= What this task involves =
Copy all the entries below exactly, but not the pictures.

= Information given =
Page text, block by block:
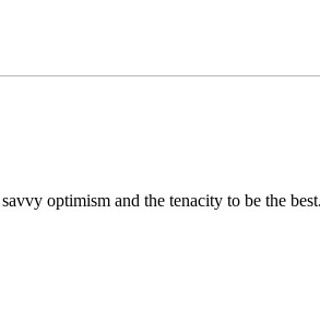
optimism and the tenacity to be the
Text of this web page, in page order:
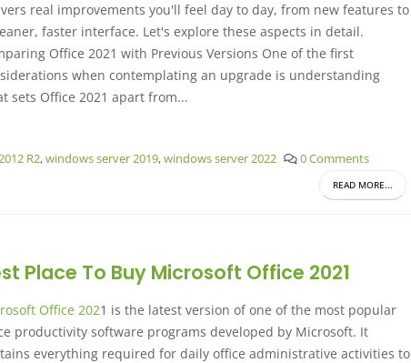
real improvements you'll feel day to day, from new features to
faster interface. Let's explore these aspects in detail.
Office 2021 with Previous Versions One of the first
when contemplating an upgrade is understanding
sets Office 2021 apart from...
R2,windows server 2019,windows server 2022
0 Comments
READ MORE...
Place To Buy Microsoft Office 2021
Office 2021 is the latest version of one of the most popular
productivity software programs developed by Microsoft. It
everything required for daily office administrative activities to
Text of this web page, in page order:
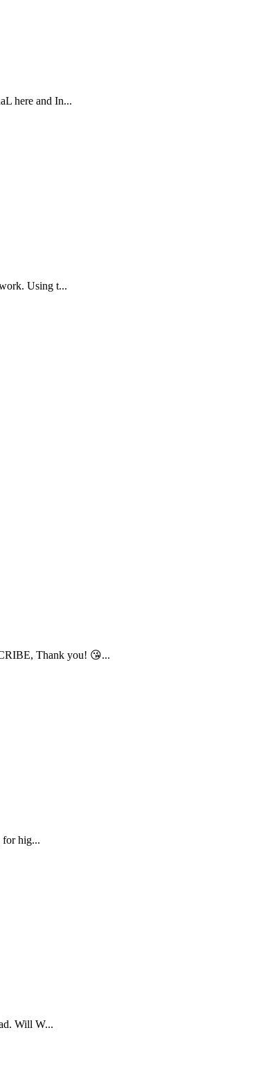
here and In...
Using t...
Thank you! 😘...
for hig...
Will W...
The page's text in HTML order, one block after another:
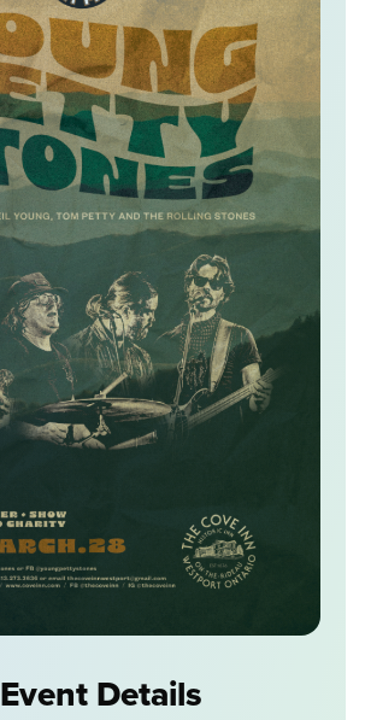
Event Details
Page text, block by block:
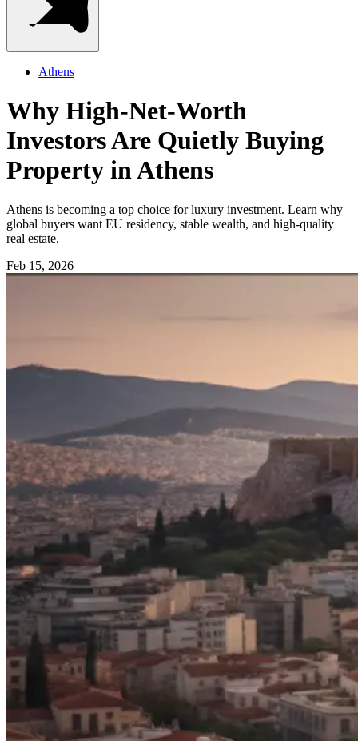
Athens
Why High-Net-Worth
Investors Are Quietly Buying
Property in Athens
Athens is becoming a top choice for luxury investment. Learn why
global buyers want EU residency, stable wealth, and high-quality
real estate.
Feb 15, 2026
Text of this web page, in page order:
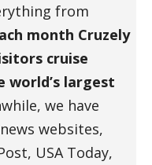
from
month Cruzely
cruise
largest
we have
websites,
USA Today,
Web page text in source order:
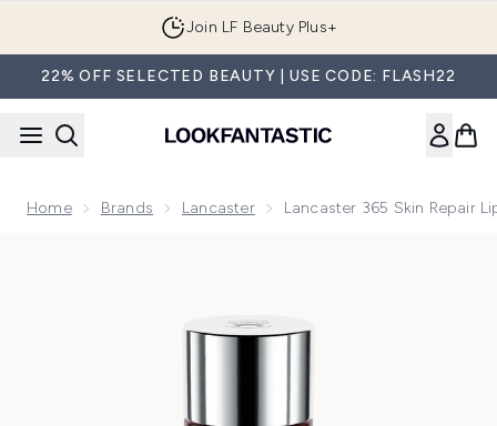
Join LF Beauty Plus+
22% OFF SELECTED BEAUTY | USE CODE: FLASH22
Home Brands Lancaster Lancaster 365 Skin Repair
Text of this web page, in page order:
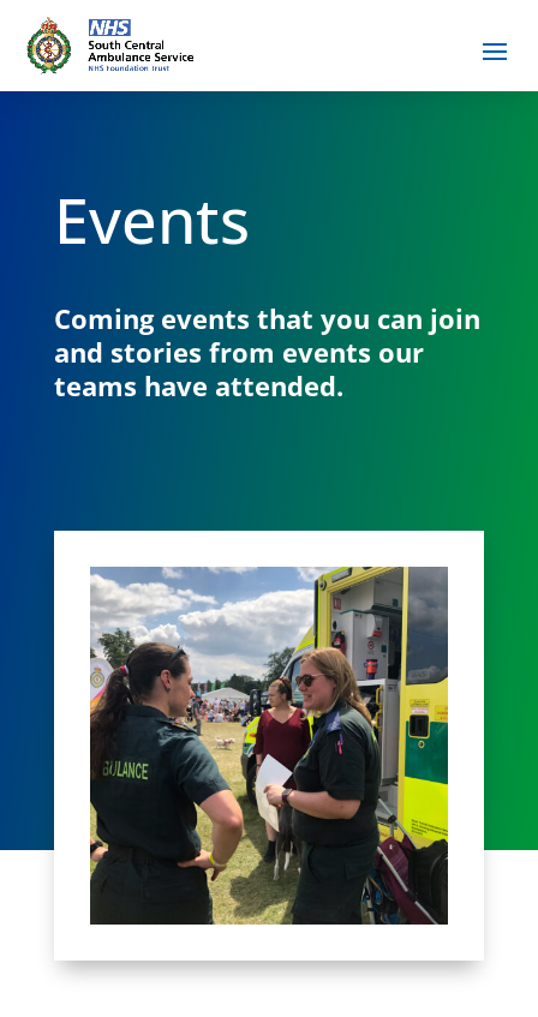
Events
Coming events that you can join
and stories from events our
teams have attended.
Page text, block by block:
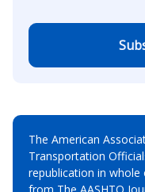
The American
Transportation
republication in

= Exercise answer =
Page text, block by block:
optimism and the tenacity to be the
Text of this web page, in page order:
real improvements you'll feel day to day, from new features to
faster interface. Let's explore these aspects in detail.
Office 2021 with Previous Versions One of the first
when contemplating an upgrade is understanding
sets Office 2021 apart from...
R2,windows server 2019,windows server 2022
0 Comments
READ MORE...
Place To Buy Microsoft Office 2021
Office 2021 is the latest version of one of the most popular
productivity software programs developed by Microsoft. It
everything required for daily office administrative activities to
Text of this web page, in page order:
here and In...
Using t...
Thank you! 😘...
for hig...
Will W...
The page's text in HTML order, one block after another:
Event Details
Page text, block by block:
Athens
Why High-Net-Worth
Investors Are Quietly Buying
Property in Athens
Athens is becoming a top choice for luxury investment. Learn why
global buyers want EU residency, stable wealth, and high-quality
real estate.
Feb 15, 2026
Text of this web page, in page order:
from
month Cruzely
cruise
largest
we have
websites,
USA Today,
Web page text in source order:
Join LF Beauty Plus+
22% OFF SELECTED BEAUTY | USE CODE: FLASH22
Home Brands Lancaster Lancaster 365 Skin Repair
Text of this web page, in page order:
Events
Coming events that you can join
and stories from events our
teams have attended.
Page text, block by block:
The American
Transportation
republication in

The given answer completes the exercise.